Apple TV がビデオだけのものではなくなった


わけで、iOS と同じように諸々のアプリが利用可能になり、またゲームプラットフォームの一つとして伸ばしていくつもりのようです。

私も Apple TV は持っていますが、元々あまりテレビという端末を見ることがなく、オンデマンド映像もほとんどパソコンかタブレットで見る人なので、Apple TV も完全に埃をかぶっている状態ですから、新しい Apple TV を買うことはきっとないでしょう。

ただ、どんなアプリが出てくるのか?というのは割と興味津々です。単純に iOS に出ているアプリの Apple TV 版だったり、マルチプラットフォーム開発のゲームタイトルの Apple TV 版が出てくるのは予想されますが、そうじゃない Apple TV ならではのアプリというのが出てくるのかどうか。

ある意味、だれもまだ成功していない「インテリジェント TV」のベースステーションになれるのかどうか、そこは興味深いですし、今回発表のデバイスでは一番面白そうです。

今回もまた Apple TV はパッとしなかった、という可能性の方が高いですけど X-)




とまぁ、ダラダラと書きましたが、細かに見て行くと良さげな、面白そうな点はあるのですけど、自分として今すぐ買いたいものがないのは残念というか、幸いというか。

iPad もメインの iPad Air シリーズに新製品なしで意外な気がしましたが、愛機 iPad Air 2 が現行のままなのは、ちょっと嬉しいところではあります(^^)。

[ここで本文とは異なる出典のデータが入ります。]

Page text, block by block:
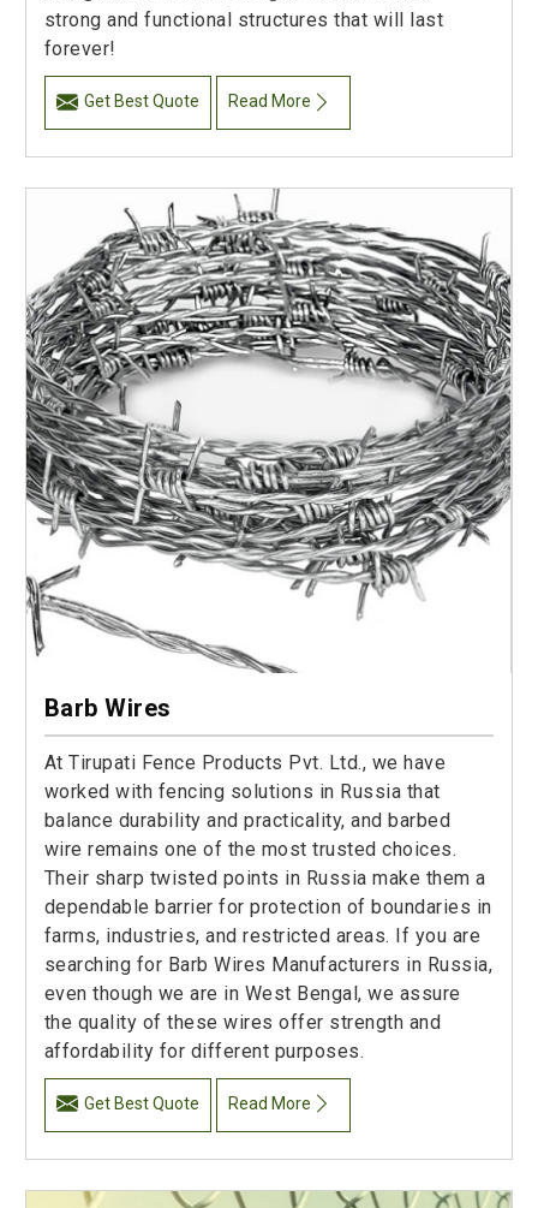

今の iPad Air 2 は、個人的に大きな欠点が見当たらないですしね。(バッテリーの保ちが以前よりやや短いことくらい)

ま、それにしても iPhone も今や(税込みで)最低 10万前後〜ですからねぇ。お金に余裕のない身では、うっかり買えません。(昔は最上位モデルでも 9万弱でしたから)

正直言って、それだけのお金を使うなら今は新しいレンズ……よりも、今はあちこちへの遠征費用(サッカーも航空祭もモータースポーツも)に充てたいですね。そう言ったことより新しいスマートフォンを買うほどの魅力が昔はありましたが、今はないですね。

手持ちの iPhone 5s も2世代落ちになりましたし、周りに iPhone 6 / Plus ユーザーが目立つようになって「まだ小さな iPhone で頑張ってるの?」状態になっていますが、ホントそんなに不満がないんですよね……

使うアプリも殆ど決まっているし、処理速度が遅いと感じるわけでもなく、画面は小さいけど手にスッポリ収まるサイズは 6 よりも気に入っているし、前述のような安いプランで使えていることによる買い替えない理由はあっても、積極的に買い替える理由がないわけです。(バッテリーはヘタってきたが)

もし買い替えるとしたら、6 や 6s じゃなくて思いきって大画面の 6 Plus / 6s Plus にしてもいいかな…と思っていますが、Android スマホに小さな端末がないことを思うと、5s のサイズ感は維持したい気もしますし、来春、2年縛りが明けるときには悩むでしょう。

でも、今はもうスマホに金はあまり使いたくないし(過去に散々注ぎ込んだし)、6s の新機能に特に魅力感じないので、結局来春は iPhone 6 の一括ゼロとか激安案件に飛びつきそうな気がしますね(^_^;)

アメリカで始まった SIMロックフリーの iPhone Upgrade Program が日本でも始まるようなことがあると、MVNO SIM との組み合わせで、日本のケータイ市場も大きな変動を迎えるでしょうし、私も月4千円くらいなら考えちゃうと思います。